Saturday, September 12, 2020

Kingdom Hearts II Final Mix


Men in Black: International, but Good

Given the success of Squaresoft (now Square-Enix) and Disney’s Kingdom Hearts, it was natural they made it a franchise, and released a sequel, but not officially numbered, Chain of Memories on the Game Boy Advance, later remade for the PlayStation 2. The actual Kingdom Hearts II would come out a few years later, and like the first game receive a Japan-only “international” version. In the PlayStation 3 era, Square-Enix started releasing high-definition remasters of the Kingdom Hearts games, releasing a collection in anticipation of the third numbered title on the PlayStation 4, The Story So Far, with Kingdom Hearts II Final Mix among the games included.

Instead of controlling Sora at the start, players assume the role of the enigmatic Roxas (whose backstory midquel game 358/2 Days relays), with the first few hours of the narrative being generally off-putting, given the initial laughable inability of Roxas and his friends to say the word “photo” out loud, with it and their photographs stolen by mysterious forces. Players do eventually regain control of Sora, who along with his companions Donald and Goofy has awakened from a slumber intended to help them regain the memories lost in Chain of Memories. Afterward they continue their quest to find King Mickey and Kairi whilst visiting various Disney-themed worlds.

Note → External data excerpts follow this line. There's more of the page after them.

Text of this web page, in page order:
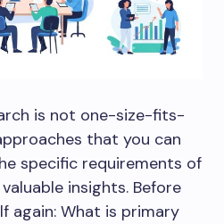
is not one-size-fits-
that you can
specific requirements of
insights. Before
again: What is primary

The story has some things going for it, such as good mythos, in-game tracking of the game’s various narrative points, and even a major plot twist or two, although those who haven’t played Chain of Memories or its remake will certainly be lost, particularly with regards to the mysterious members of Organization XIII, who serve among the main antagonists. Moreover, the search for King Mickey and Kairi doesn’t seem urgent, with Sora and company distracted by various side-stories in the aforementioned Disney-themed worlds, and the humor, as in chronologically-prior games, that makes the films bearable for older audiences, is nonexistent. The plot ends up being bad not in an enjoyable fashion, but rather in an excruciating, infantile way.

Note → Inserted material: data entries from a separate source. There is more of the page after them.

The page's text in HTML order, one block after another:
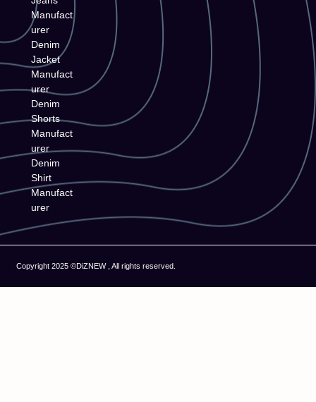
Manufact
urer
Denim
Jacket
Manufact
urer
Denim
Shorts
Manufact
urer
Denim
Shirt
Manufact
urer
Copyright 2025 ©DiZNEW , All rights reserved.
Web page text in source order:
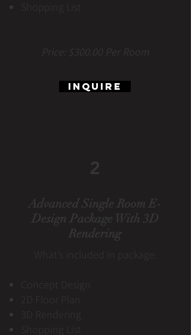
Price: $300.00 Per Room
Inquire
2
Advanced Single Room E-
Design Package With 3D
Rendering
What’s included in package:
Concept Design
2D Floor Plan
3D Rendering
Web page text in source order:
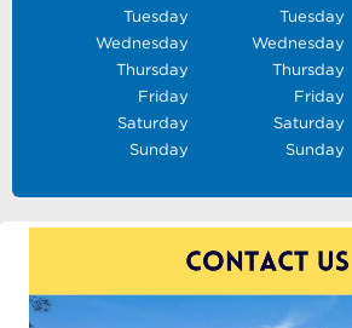
Tuesday
Tuesday
Wednesday
Wednesday
Thursday
Thursday
Friday
Friday
Saturday
Saturday
Sunday
Sunday
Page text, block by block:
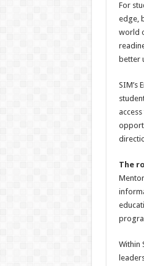
For
edge,
world
better
SIM’s
The
Within
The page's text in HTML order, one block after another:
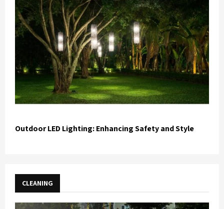
Outdoor LED Lighting: Enhancing Safety and Style
CLEANING
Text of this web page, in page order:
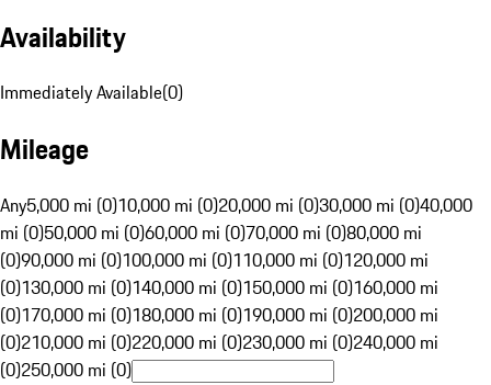
Availability
Immediately Available(0)
Mileage
Any5,000 mi (0)10,000 mi (0)20,000 mi (0)30,000 mi (0)40,000
mi (0)50,000 mi (0)60,000 mi (0)70,000 mi (0)80,000 mi
(0)90,000 mi (0)100,000 mi (0)110,000 mi (0)120,000 mi
(0)130,000 mi (0)140,000 mi (0)150,000 mi (0)160,000 mi
(0)170,000 mi (0)180,000 mi (0)190,000 mi (0)200,000 mi
(0)210,000 mi (0)220,000 mi (0)230,000 mi (0)240,000 mi
(0)250,000 mi (0)

The translation is definitely legible, given the relative lack of spelling and grammar errors alongside some dialogue from the Disney films faithfully recreated, with the various characters having fitting speech patterns, although the game text ultimately comes across as hackneyed, given emphases on hearts, light, and darkness, and the localization team would have definitely benefited from using a thesaurus. While Sora’s name is actually excusable, given one of the main twists with the plot, the “other” Rikku from Final Fantasy X and X-2 appears, and Riku could have easily had a different name in the English version. Regardless, the localization hardly hurts the game.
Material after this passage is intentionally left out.